• Anaesthesia · Mar 2012

    The precision of PiCCO® measurements in hypothermic post-cardiac arrest patients.

    • T Tagami, S Kushimoto, R Tosa, M Omura, J Hagiwara, H Hirama, and H Yokota.
    • Department of Emergency and Critical Care Medicine, Nippon Medical School, Tokyo, Japan. t-tagami@nms.ac.jp
    • Anaesthesia. 2012 Mar 1;67(3):236-43.

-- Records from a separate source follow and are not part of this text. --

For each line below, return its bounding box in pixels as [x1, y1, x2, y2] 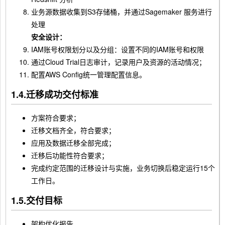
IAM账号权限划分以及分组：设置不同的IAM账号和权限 [31, 44, 204, 54]
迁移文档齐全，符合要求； [31, 125, 116, 135]
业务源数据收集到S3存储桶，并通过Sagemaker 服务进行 [31, 7, 212, 17]
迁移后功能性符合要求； [31, 150, 108, 160]
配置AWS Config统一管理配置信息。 [31, 69, 146, 79]
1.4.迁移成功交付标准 [11, 88, 98, 101]
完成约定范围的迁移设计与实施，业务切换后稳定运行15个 [31, 163, 215, 173]
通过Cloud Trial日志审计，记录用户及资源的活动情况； [31, 57, 206, 67]
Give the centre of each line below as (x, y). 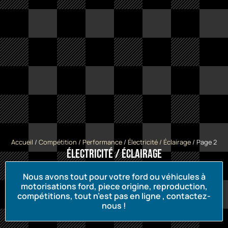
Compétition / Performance (80, 142)
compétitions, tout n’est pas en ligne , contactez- (114, 196)
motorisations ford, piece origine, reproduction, (114, 186)
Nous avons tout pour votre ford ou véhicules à (114, 176)
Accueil (22, 142)
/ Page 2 (204, 142)
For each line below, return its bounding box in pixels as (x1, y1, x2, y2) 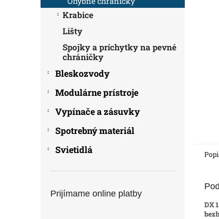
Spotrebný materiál (55, 125, 134, 136)
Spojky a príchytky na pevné (63, 42, 176, 53)
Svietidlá (55, 144, 92, 155)
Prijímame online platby (50, 189, 142, 198)
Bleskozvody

    AbstractThe aim of the present study was to determine the precision of the PiCCO(®) system for post-cardiac arrest patients who underwent therapeutic hypothermia. The precision of the measurements for cardiac output, global end-diastolic volume, extravascular lung water and the pulmonary vascular permeability index was assessed using the least significant change; this was regarded as precise when less than 15%. A total of 462 measurement sets were prospectively performed on 88 patients following successful resuscitation after cardiac arrest. Using the mean value of three injections for a measurement, the least significant change for the cardiac output, global end-diastolic volume, extravascular lung water and pulmonary vascular permeability index measurements were found to be 7.8%, 8.5%, 7.8% and 12.1%, respectively. No significant differences between hypothermia (n=150) and non-hypothermia (n=312) were found. The PiCCO-derived variables were found to be precise for post-cardiac arrest patients even under conditions of varying body temperature.Anaesthesia © 2012 The Association of Anaesthetists of Great Britain and Ireland.